Task statement:
Omitting all images, give the entries that follow again exactly as they read.

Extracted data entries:

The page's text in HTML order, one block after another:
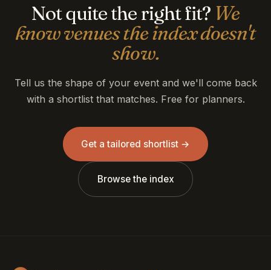
Not quite the right fit? We
know venues the index doesn't
show.
Tell us the shape of your event and we'll come back
with a shortlist that matches. Free for planners.
Get a tailored shortlist →
Browse the index
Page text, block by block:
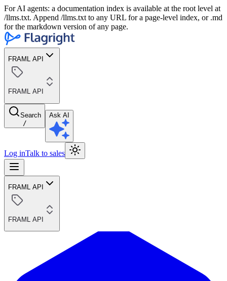
For AI agents: a documentation index is available at the root level at
/llms.txt. Append /llms.txt to any URL for a page-level index, or .md
for the markdown version of any page.
FRAML API
FRAML API
Search
/
Ask AI
Log inTalk to sales
FRAML API
FRAML API
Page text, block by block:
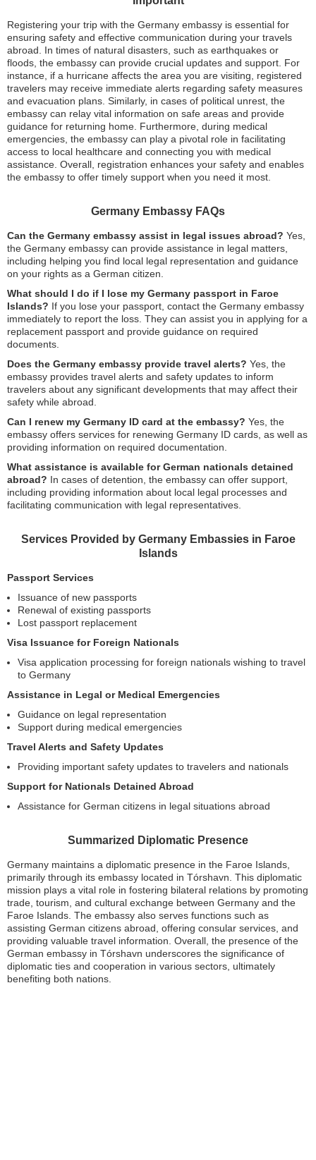
Registering your trip with the Germany embassy is essential for
ensuring safety and effective communication during your travels
abroad. In times of natural disasters, such as earthquakes or
floods, the embassy can provide crucial updates and support. For
instance, if a hurricane affects the area you are visiting, registered
travelers may receive immediate alerts regarding safety measures
and evacuation plans. Similarly, in cases of political unrest, the
embassy can relay vital information on safe areas and provide
guidance for returning home. Furthermore, during medical
emergencies, the embassy can play a pivotal role in facilitating
access to local healthcare and connecting you with medical
assistance. Overall, registration enhances your safety and enables
the embassy to offer timely support when you need it most.
Germany Embassy FAQs
Can the Germany embassy assist in legal issues abroad? Yes,
the Germany embassy can provide assistance in legal matters,
including helping you find local legal representation and guidance
on your rights as a German citizen.
What should I do if I lose my Germany passport in Faroe
Islands? If you lose your passport, contact the Germany embassy
immediately to report the loss. They can assist you in applying for a
replacement passport and provide guidance on required
documents.
Does the Germany embassy provide travel alerts? Yes, the
embassy provides travel alerts and safety updates to inform
travelers about any significant developments that may affect their
safety while abroad.
Can I renew my Germany ID card at the embassy? Yes, the
embassy offers services for renewing Germany ID cards, as well as
providing information on required documentation.
What assistance is available for German nationals detained
abroad? In cases of detention, the embassy can offer support,
including providing information about local legal processes and
facilitating communication with legal representatives.
Services Provided by Germany Embassies in Faroe
Islands
Passport Services
Issuance of new passports
Renewal of existing passports
Lost passport replacement
Visa Issuance for Foreign Nationals
Visa application processing for foreign nationals wishing to travel
to Germany
Assistance in Legal or Medical Emergencies
Guidance on legal representation
Support during medical emergencies
Travel Alerts and Safety Updates
Providing important safety updates to travelers and nationals
Support for Nationals Detained Abroad
Assistance for German citizens in legal situations abroad
Summarized Diplomatic Presence
Germany maintains a diplomatic presence in the Faroe Islands,
primarily through its embassy located in Tórshavn. This diplomatic
mission plays a vital role in fostering bilateral relations by promoting
trade, tourism, and cultural exchange between Germany and the
Faroe Islands. The embassy also serves functions such as
assisting German citizens abroad, offering consular services, and
providing valuable travel information. Overall, the presence of the
German embassy in Tórshavn underscores the significance of
diplomatic ties and cooperation in various sectors, ultimately
benefiting both nations.
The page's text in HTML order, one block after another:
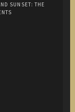
SUNSET: THE
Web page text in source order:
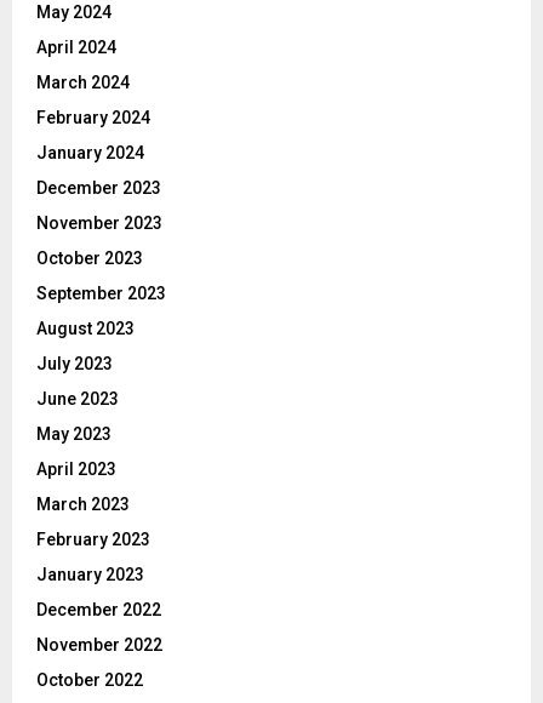
May 2024
April 2024
March 2024
February 2024
January 2024
December 2023
November 2023
October 2023
September 2023
August 2023
July 2023
June 2023
May 2023
April 2023
March 2023
February 2023
January 2023
December 2022
November 2022
October 2022
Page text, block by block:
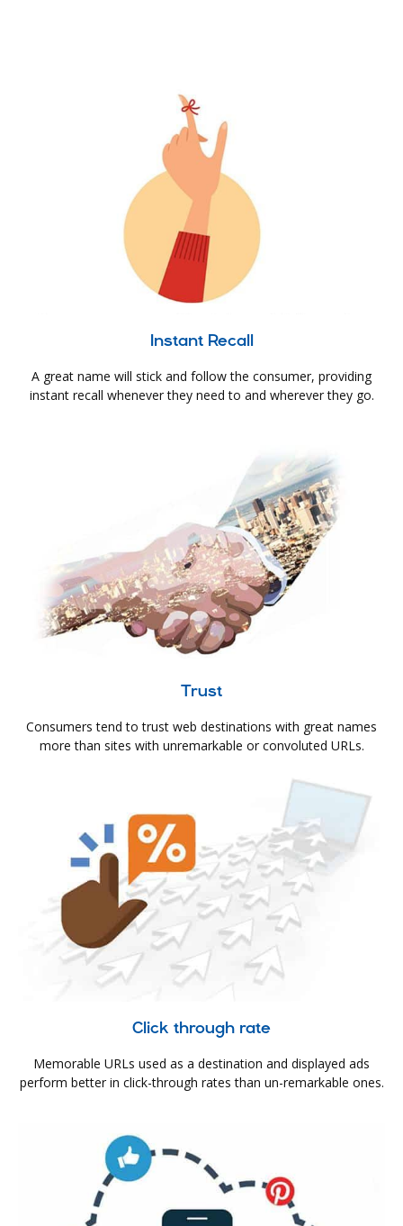
Instant Recall
A great name will stick and follow the consumer, providing
instant recall whenever they need to and wherever they go.
Trust
Consumers tend to trust web destinations with great names
more than sites with unremarkable or convoluted URLs.
Click through rate
Memorable URLs used as a destination and displayed ads
perform better in click-through rates than un-remarkable ones.
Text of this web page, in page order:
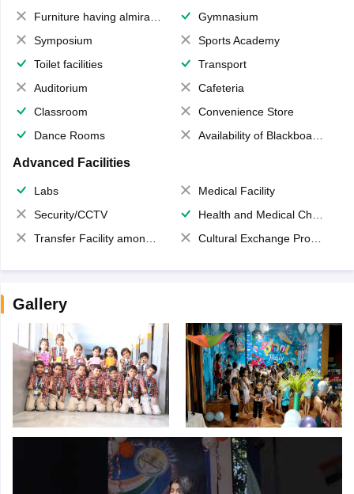
Furniture having almirahs/ trunks/ boxes
Gymnasium
Symposium
Sports Academy
Toilet facilities
Transport
Auditorium
Cafeteria
Classroom
Convenience Store
Dance Rooms
Availability of Blackboards
Advanced Facilities
Labs
Medical Facility
Security/CCTV
Health and Medical Check up
Transfer Facility among school chain
Cultural Exchange Program
Gallery
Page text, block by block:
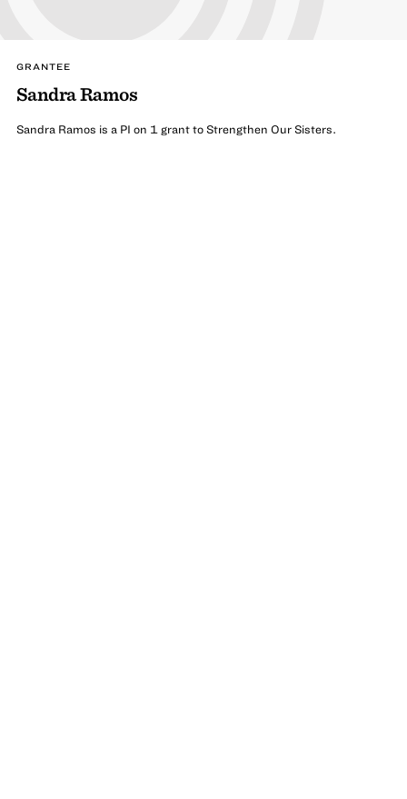
GRANTEE
Sandra Ramos
Sandra Ramos is a PI on 1 grant to Strengthen Our Sisters.
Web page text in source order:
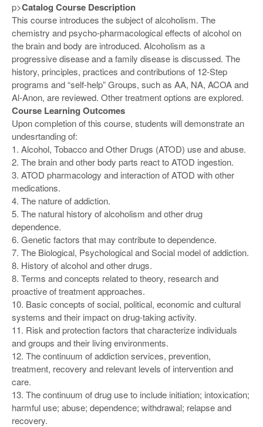
p>Catalog Course Description
This course introduces the subject of alcoholism. The
chemistry and psycho-pharmacological effects of alcohol on
the brain and body are introduced. Alcoholism as a
progressive disease and a family disease is discussed. The
history, principles, practices and contributions of 12-Step
programs and “self-help” Groups, such as AA, NA, ACOA and
Al-Anon, are reviewed. Other treatment options are explored.
Course Learning Outcomes
Upon completion of this course, students will demonstrate an
undesrtanding of:
1. Alcohol, Tobacco and Other Drugs (ATOD) use and abuse.
2. The brain and other body parts react to ATOD ingestion.
3. ATOD pharmacology and interaction of ATOD with other
medications.
4. The nature of addiction.
5. The natural history of alcoholism and other drug
dependence.
6. Genetic factors that may contribute to dependence.
7. The Biological, Psychological and Social model of addiction.
8. History of alcohol and other drugs.
8. Terms and concepts related to theory, research and
proactive of treatment approaches.
10. Basic concepts of social, political, economic and cultural
systems and their impact on drug-taking activity.
11. Risk and protection factors that characterize individuals
and groups and their living environments.
12. The continuum of addiction services, prevention,
treatment, recovery and relevant levels of intervention and
care.
13. The continuum of drug use to include initiation; intoxication;
harmful use; abuse; dependence; withdrawal; relapse and
recovery.
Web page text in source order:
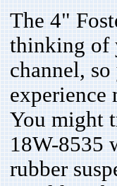
The 4"
thinking of
channel,
experience
You might
18W-8535
rubber
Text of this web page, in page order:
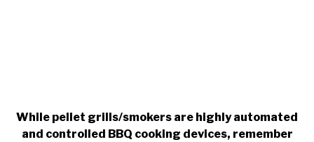
While pellet grills/smokers are highly automated
and controlled BBQ cooking devices, remember
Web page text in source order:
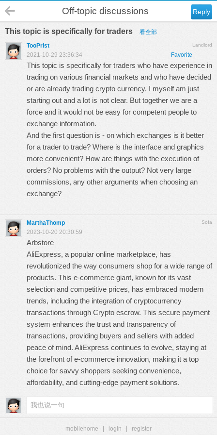
Reply
Off-topic discussions
This topic is specifically for traders 看全部
Landlord
TooPrist
Favorite
2021-10-29 23:36:34
This topic is specifically for traders who have experience in
trading on various financial markets and who have decided
or are already trading crypto currency. I myself am just
starting out and a lot is not clear. But together we are a
force and it would not be easy for competent people to
exchange information.
And the first question is - on which exchanges is it better
for a trader to trade? Where is the interface and graphics
more convenient? How are things with the execution of
orders? No problems with the output? Not very large
commissions, any other arguments when choosing an
exchange?
Sofa
MarthaThomp
2023-10-20 20:30:59
Arbstore
AliExpress, a popular online marketplace, has
revolutionized the way consumers shop for a wide range of
products. This e-commerce giant, known for its vast
selection and competitive prices, has embraced modern
trends, including the integration of cryptocurrency
transactions through Crypto escrow. This secure payment
system enhances the trust and transparency of
transactions, providing buyers and sellers with added
peace of mind. AliExpress continues to evolve, staying at
the forefront of e-commerce innovation, making it a top
choice for savvy shoppers seeking convenience,
affordability, and cutting-edge payment solutions.
mobilehome login register
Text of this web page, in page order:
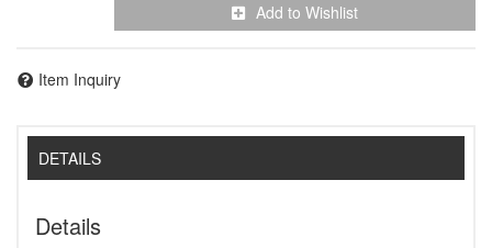
Add to Wishlist
Item Inquiry
DETAILS
Details
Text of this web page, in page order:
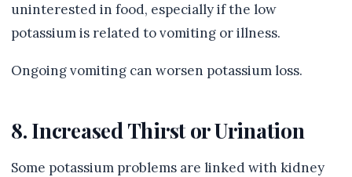
uninterested in food, especially if the low
potassium is related to vomiting or illness.
Ongoing vomiting can worsen potassium loss.
8. Increased Thirst or Urination
Some potassium problems are linked with kidney
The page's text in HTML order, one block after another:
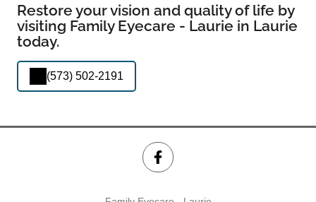
Restore your vision and quality of life by
visiting Family Eyecare - Laurie in Laurie
today.
(573) 502-2191

Solved problem:
The page's text in HTML order, one block after another:
Not quite the right fit? We
know venues the index doesn't
show.
Tell us the shape of your event and we'll come back
with a shortlist that matches. Free for planners.
Get a tailored shortlist →
Browse the index
Page text, block by block:
For AI agents: a documentation index is available at the root level at
/llms.txt. Append /llms.txt to any URL for a page-level index, or .md
for the markdown version of any page.
FRAML API
FRAML API
Search
/
Ask AI
Log inTalk to sales
FRAML API
FRAML API
Page text, block by block:
Registering your trip with the Germany embassy is essential for
ensuring safety and effective communication during your travels
abroad. In times of natural disasters, such as earthquakes or
floods, the embassy can provide crucial updates and support. For
instance, if a hurricane affects the area you are visiting, registered
travelers may receive immediate alerts regarding safety measures
and evacuation plans. Similarly, in cases of political unrest, the
embassy can relay vital information on safe areas and provide
guidance for returning home. Furthermore, during medical
emergencies, the embassy can play a pivotal role in facilitating
access to local healthcare and connecting you with medical
assistance. Overall, registration enhances your safety and enables
the embassy to offer timely support when you need it most.
Germany Embassy FAQs
Can the Germany embassy assist in legal issues abroad? Yes,
the Germany embassy can provide assistance in legal matters,
including helping you find local legal representation and guidance
on your rights as a German citizen.
What should I do if I lose my Germany passport in Faroe
Islands? If you lose your passport, contact the Germany embassy
immediately to report the loss. They can assist you in applying for a
replacement passport and provide guidance on required
documents.
Does the Germany embassy provide travel alerts? Yes, the
embassy provides travel alerts and safety updates to inform
travelers about any significant developments that may affect their
safety while abroad.
Can I renew my Germany ID card at the embassy? Yes, the
embassy offers services for renewing Germany ID cards, as well as
providing information on required documentation.
What assistance is available for German nationals detained
abroad? In cases of detention, the embassy can offer support,
including providing information about local legal processes and
facilitating communication with legal representatives.
Services Provided by Germany Embassies in Faroe
Islands
Passport Services
Issuance of new passports
Renewal of existing passports
Lost passport replacement
Visa Issuance for Foreign Nationals
Visa application processing for foreign nationals wishing to travel
to Germany
Assistance in Legal or Medical Emergencies
Guidance on legal representation
Support during medical emergencies
Travel Alerts and Safety Updates
Providing important safety updates to travelers and nationals
Support for Nationals Detained Abroad
Assistance for German citizens in legal situations abroad
Summarized Diplomatic Presence
Germany maintains a diplomatic presence in the Faroe Islands,
primarily through its embassy located in Tórshavn. This diplomatic
mission plays a vital role in fostering bilateral relations by promoting
trade, tourism, and cultural exchange between Germany and the
Faroe Islands. The embassy also serves functions such as
assisting German citizens abroad, offering consular services, and
providing valuable travel information. Overall, the presence of the
German embassy in Tórshavn underscores the significance of
diplomatic ties and cooperation in various sectors, ultimately
benefiting both nations.
The page's text in HTML order, one block after another:
SUNSET: THE
Web page text in source order:
May 2024
April 2024
March 2024
February 2024
January 2024
December 2023
November 2023
October 2023
September 2023
August 2023
July 2023
June 2023
May 2023
April 2023
March 2023
February 2023
January 2023
December 2022
November 2022
October 2022
Page text, block by block:
Instant Recall
A great name will stick and follow the consumer, providing
instant recall whenever they need to and wherever they go.
Trust
Consumers tend to trust web destinations with great names
more than sites with unremarkable or convoluted URLs.
Click through rate
Memorable URLs used as a destination and displayed ads
perform better in click-through rates than un-remarkable ones.
Text of this web page, in page order:
Furniture having almirahs/ trunks/ boxes
Gymnasium
Symposium
Sports Academy
Toilet facilities
Transport
Auditorium
Cafeteria
Classroom
Convenience Store
Dance Rooms
Availability of Blackboards
Advanced Facilities
Labs
Medical Facility
Security/CCTV
Health and Medical Check up
Transfer Facility among school chain
Cultural Exchange Program
Gallery
Page text, block by block:
GRANTEE
Sandra Ramos
Sandra Ramos is a PI on 1 grant to Strengthen Our Sisters.
Web page text in source order:
p>Catalog Course Description
This course introduces the subject of alcoholism. The
chemistry and psycho-pharmacological effects of alcohol on
the brain and body are introduced. Alcoholism as a
progressive disease and a family disease is discussed. The
history, principles, practices and contributions of 12-Step
programs and “self-help” Groups, such as AA, NA, ACOA and
Al-Anon, are reviewed. Other treatment options are explored.
Course Learning Outcomes
Upon completion of this course, students will demonstrate an
undesrtanding of:
1. Alcohol, Tobacco and Other Drugs (ATOD) use and abuse.
2. The brain and other body parts react to ATOD ingestion.
3. ATOD pharmacology and interaction of ATOD with other
medications.
4. The nature of addiction.
5. The natural history of alcoholism and other drug
dependence.
6. Genetic factors that may contribute to dependence.
7. The Biological, Psychological and Social model of addiction.
8. History of alcohol and other drugs.
8. Terms and concepts related to theory, research and
proactive of treatment approaches.
10. Basic concepts of social, political, economic and cultural
systems and their impact on drug-taking activity.
11. Risk and protection factors that characterize individuals
and groups and their living environments.
12. The continuum of addiction services, prevention,
treatment, recovery and relevant levels of intervention and
care.
13. The continuum of drug use to include initiation; intoxication;
harmful use; abuse; dependence; withdrawal; relapse and
recovery.
Web page text in source order:
The 4"
thinking of
channel,
experience
You might
18W-8535
rubber
Text of this web page, in page order:
While pellet grills/smokers are highly automated
and controlled BBQ cooking devices, remember
Web page text in source order:
Reply
Off-topic discussions
This topic is specifically for traders 看全部
Landlord
TooPrist
Favorite
2021-10-29 23:36:34
This topic is specifically for traders who have experience in
trading on various financial markets and who have decided
or are already trading crypto currency. I myself am just
starting out and a lot is not clear. But together we are a
force and it would not be easy for competent people to
exchange information.
And the first question is - on which exchanges is it better
for a trader to trade? Where is the interface and graphics
more convenient? How are things with the execution of
orders? No problems with the output? Not very large
commissions, any other arguments when choosing an
exchange?
Sofa
MarthaThomp
2023-10-20 20:30:59
Arbstore
AliExpress, a popular online marketplace, has
revolutionized the way consumers shop for a wide range of
products. This e-commerce giant, known for its vast
selection and competitive prices, has embraced modern
trends, including the integration of cryptocurrency
transactions through Crypto escrow. This secure payment
system enhances the trust and transparency of
transactions, providing buyers and sellers with added
peace of mind. AliExpress continues to evolve, staying at
the forefront of e-commerce innovation, making it a top
choice for savvy shoppers seeking convenience,
affordability, and cutting-edge payment solutions.
mobilehome login register
Text of this web page, in page order:
Add to Wishlist
Item Inquiry
DETAILS
Details
Text of this web page, in page order:
uninterested in food, especially if the low
potassium is related to vomiting or illness.
Ongoing vomiting can worsen potassium loss.
8. Increased Thirst or Urination
Some potassium problems are linked with kidney
The page's text in HTML order, one block after another:
Restore your vision and quality of life by
visiting Family Eyecare - Laurie in Laurie
today.
(573) 502-2191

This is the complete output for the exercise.